**Exercise goal**
Every record must be repeated exactly; omit any pictures they contain.

**Extracted material**
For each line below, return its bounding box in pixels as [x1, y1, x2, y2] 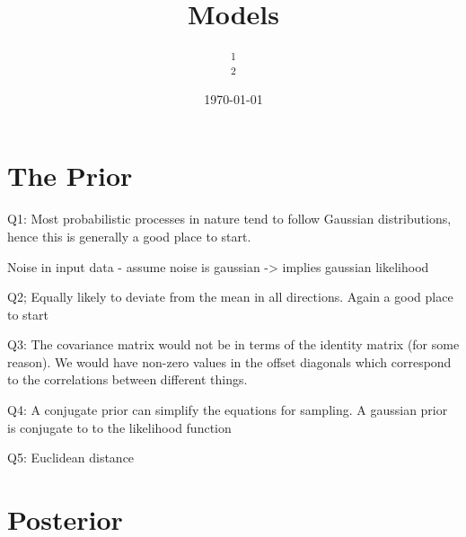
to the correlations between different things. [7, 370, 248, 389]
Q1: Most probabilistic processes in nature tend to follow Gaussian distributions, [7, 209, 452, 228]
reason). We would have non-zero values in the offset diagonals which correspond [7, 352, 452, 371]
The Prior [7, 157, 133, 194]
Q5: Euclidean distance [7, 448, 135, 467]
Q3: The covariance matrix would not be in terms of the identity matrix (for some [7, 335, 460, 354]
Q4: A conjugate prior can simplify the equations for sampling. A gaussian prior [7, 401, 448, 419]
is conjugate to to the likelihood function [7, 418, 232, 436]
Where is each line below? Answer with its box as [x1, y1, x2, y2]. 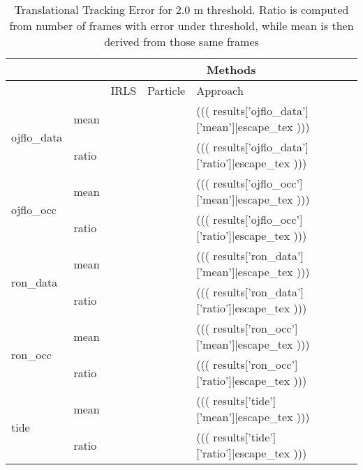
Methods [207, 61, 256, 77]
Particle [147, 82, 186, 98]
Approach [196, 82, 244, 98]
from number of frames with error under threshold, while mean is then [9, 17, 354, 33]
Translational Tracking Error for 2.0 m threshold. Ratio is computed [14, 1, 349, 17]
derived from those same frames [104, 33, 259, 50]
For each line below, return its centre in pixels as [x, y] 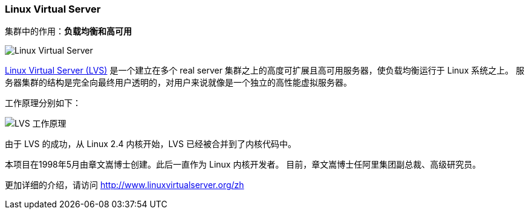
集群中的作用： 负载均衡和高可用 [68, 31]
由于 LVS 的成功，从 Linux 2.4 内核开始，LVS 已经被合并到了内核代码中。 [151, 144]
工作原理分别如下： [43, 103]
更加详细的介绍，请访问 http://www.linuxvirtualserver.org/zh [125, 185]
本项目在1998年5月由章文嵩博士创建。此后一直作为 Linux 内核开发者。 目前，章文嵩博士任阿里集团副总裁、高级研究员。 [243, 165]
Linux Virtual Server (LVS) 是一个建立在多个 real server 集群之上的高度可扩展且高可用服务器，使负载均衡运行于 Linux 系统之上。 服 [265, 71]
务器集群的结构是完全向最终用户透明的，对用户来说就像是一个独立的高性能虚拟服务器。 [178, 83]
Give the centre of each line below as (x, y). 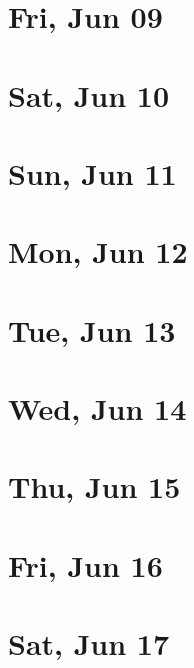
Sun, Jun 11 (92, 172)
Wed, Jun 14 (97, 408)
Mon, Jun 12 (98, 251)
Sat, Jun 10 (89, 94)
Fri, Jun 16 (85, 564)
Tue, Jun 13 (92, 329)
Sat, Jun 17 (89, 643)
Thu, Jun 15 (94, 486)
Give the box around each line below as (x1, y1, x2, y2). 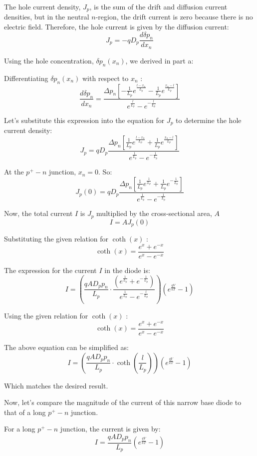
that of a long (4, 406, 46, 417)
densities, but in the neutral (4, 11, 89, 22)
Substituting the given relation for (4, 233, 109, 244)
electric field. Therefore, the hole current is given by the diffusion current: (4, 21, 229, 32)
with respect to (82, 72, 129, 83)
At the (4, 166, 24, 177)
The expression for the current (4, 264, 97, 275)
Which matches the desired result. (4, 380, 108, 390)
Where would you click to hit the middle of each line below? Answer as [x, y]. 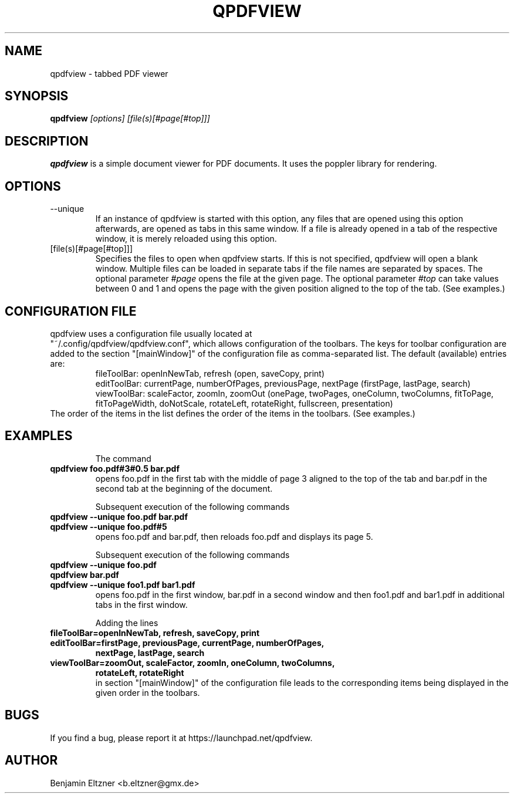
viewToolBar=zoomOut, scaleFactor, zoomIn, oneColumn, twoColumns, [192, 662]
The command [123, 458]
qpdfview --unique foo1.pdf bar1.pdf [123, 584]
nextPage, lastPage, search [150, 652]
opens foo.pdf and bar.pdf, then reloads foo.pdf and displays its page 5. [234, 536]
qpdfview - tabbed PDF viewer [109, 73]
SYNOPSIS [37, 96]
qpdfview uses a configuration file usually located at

**Answer to the exercise**
For each line below, return its bounding box in pixels as [x1, y1, x2, y2] 
to the correlations between different things. [7, 370, 248, 389]
Q1: Most probabilistic processes in nature tend to follow Gaussian distributions, [7, 209, 452, 228]
reason). We would have non-zero values in the offset diagonals which correspond [7, 352, 452, 371]
The Prior [7, 157, 133, 194]
Q5: Euclidean distance [7, 448, 135, 467]
Q3: The covariance matrix would not be in terms of the identity matrix (for some [7, 335, 460, 354]
Q4: A conjugate prior can simplify the equations for sampling. A gaussian prior [7, 401, 448, 419]
is conjugate to to the likelihood function [7, 418, 232, 436]
Where is each line below? Answer with its box as [x1, y1, x2, y2]. 
Methods [207, 61, 256, 77]
Particle [147, 82, 186, 98]
Approach [196, 82, 244, 98]
from number of frames with error under threshold, while mean is then [9, 17, 354, 33]
Translational Tracking Error for 2.0 m threshold. Ratio is computed [14, 1, 349, 17]
derived from those same frames [104, 33, 259, 50]
For each line below, return its centre in pixels as [x, y] 
集群中的作用： 负载均衡和高可用 [68, 31]
由于 LVS 的成功，从 Linux 2.4 内核开始，LVS 已经被合并到了内核代码中。 [151, 144]
工作原理分别如下： [43, 103]
更加详细的介绍，请访问 http://www.linuxvirtualserver.org/zh [125, 185]
本项目在1998年5月由章文嵩博士创建。此后一直作为 Linux 内核开发者。 目前，章文嵩博士任阿里集团副总裁、高级研究员。 [243, 165]
Linux Virtual Server (LVS) 是一个建立在多个 real server 集群之上的高度可扩展且高可用服务器，使负载均衡运行于 Linux 系统之上。 服 [265, 71]
务器集群的结构是完全向最终用户透明的，对用户来说就像是一个独立的高性能虚拟服务器。 [178, 83]
Give the centre of each line below as (x, y). 
Sun, Jun 11 (92, 172)
Wed, Jun 14 (97, 408)
Mon, Jun 12 (98, 251)
Sat, Jun 10 (89, 94)
Fri, Jun 16 (85, 564)
Tue, Jun 13 (92, 329)
Sat, Jun 17 (89, 643)
Thu, Jun 15 (94, 486)
Give the box around each line below as (x1, y1, x2, y2). 
that of a long (4, 406, 46, 417)
densities, but in the neutral (4, 11, 89, 22)
Substituting the given relation for (4, 233, 109, 244)
electric field. Therefore, the hole current is given by the diffusion current: (4, 21, 229, 32)
with respect to (82, 72, 129, 83)
At the (4, 166, 24, 177)
The expression for the current (4, 264, 97, 275)
Which matches the desired result. (4, 380, 108, 390)
Where would you click to hit the middle of each line below? Answer as [x, y]. 
viewToolBar=zoomOut, scaleFactor, zoomIn, oneColumn, twoColumns, [192, 662]
The command [123, 458]
qpdfview --unique foo1.pdf bar1.pdf [123, 584]
nextPage, lastPage, search [150, 652]
opens foo.pdf and bar.pdf, then reloads foo.pdf and displays its page 5. [234, 536]
qpdfview - tabbed PDF viewer [109, 73]
SYNOPSIS [37, 96]
qpdfview uses a configuration file usually located at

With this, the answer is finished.